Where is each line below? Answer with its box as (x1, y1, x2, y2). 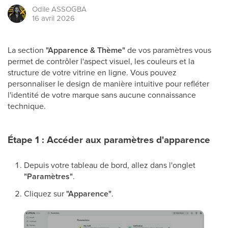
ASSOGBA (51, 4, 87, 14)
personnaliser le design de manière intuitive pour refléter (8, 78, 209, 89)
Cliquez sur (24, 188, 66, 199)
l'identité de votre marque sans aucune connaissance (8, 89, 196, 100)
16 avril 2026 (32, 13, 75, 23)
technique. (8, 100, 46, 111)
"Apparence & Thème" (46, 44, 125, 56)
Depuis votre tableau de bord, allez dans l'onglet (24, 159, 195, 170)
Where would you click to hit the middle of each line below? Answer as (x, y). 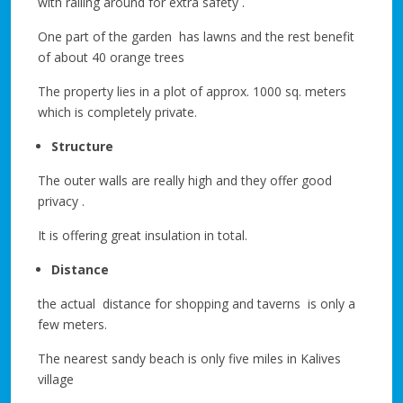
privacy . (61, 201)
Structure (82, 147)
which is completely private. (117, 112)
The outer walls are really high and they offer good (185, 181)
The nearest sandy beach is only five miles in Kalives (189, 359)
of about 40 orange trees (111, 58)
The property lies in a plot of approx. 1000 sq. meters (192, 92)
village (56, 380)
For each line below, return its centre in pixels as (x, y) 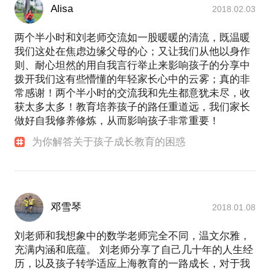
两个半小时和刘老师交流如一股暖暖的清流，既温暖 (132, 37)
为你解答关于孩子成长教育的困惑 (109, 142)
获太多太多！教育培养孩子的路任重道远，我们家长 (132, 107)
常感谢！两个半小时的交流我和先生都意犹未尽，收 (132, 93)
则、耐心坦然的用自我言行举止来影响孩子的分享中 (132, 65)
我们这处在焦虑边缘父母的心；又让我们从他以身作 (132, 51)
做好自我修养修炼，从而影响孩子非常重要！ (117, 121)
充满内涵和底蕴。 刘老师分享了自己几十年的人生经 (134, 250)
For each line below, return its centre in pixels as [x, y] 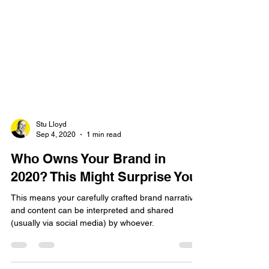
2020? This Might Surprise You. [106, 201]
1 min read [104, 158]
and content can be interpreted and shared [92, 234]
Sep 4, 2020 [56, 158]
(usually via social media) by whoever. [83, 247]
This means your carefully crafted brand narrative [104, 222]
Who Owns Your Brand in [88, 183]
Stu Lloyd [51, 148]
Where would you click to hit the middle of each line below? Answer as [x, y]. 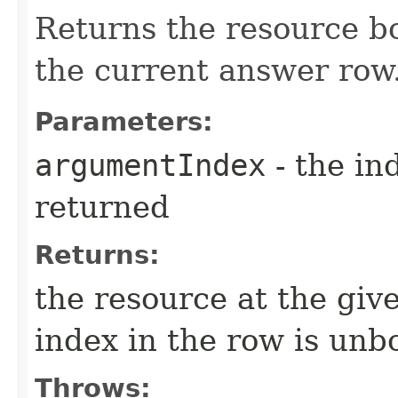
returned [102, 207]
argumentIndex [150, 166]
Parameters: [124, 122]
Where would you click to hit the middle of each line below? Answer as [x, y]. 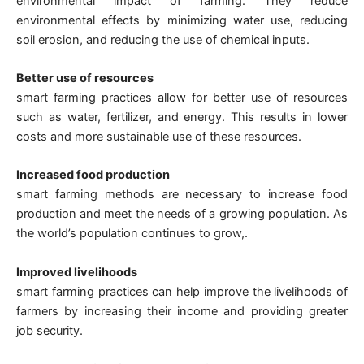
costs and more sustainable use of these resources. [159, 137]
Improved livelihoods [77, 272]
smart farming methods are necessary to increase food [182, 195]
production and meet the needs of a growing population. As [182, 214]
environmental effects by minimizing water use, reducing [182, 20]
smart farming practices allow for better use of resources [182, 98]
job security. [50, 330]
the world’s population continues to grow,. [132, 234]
::::
Work instructions
Copy each line of the listing that carries the word "smart".

Worked solution
smart farming methods are necessary to increase food [182, 195]
smart farming practices allow for better use of resources [182, 98]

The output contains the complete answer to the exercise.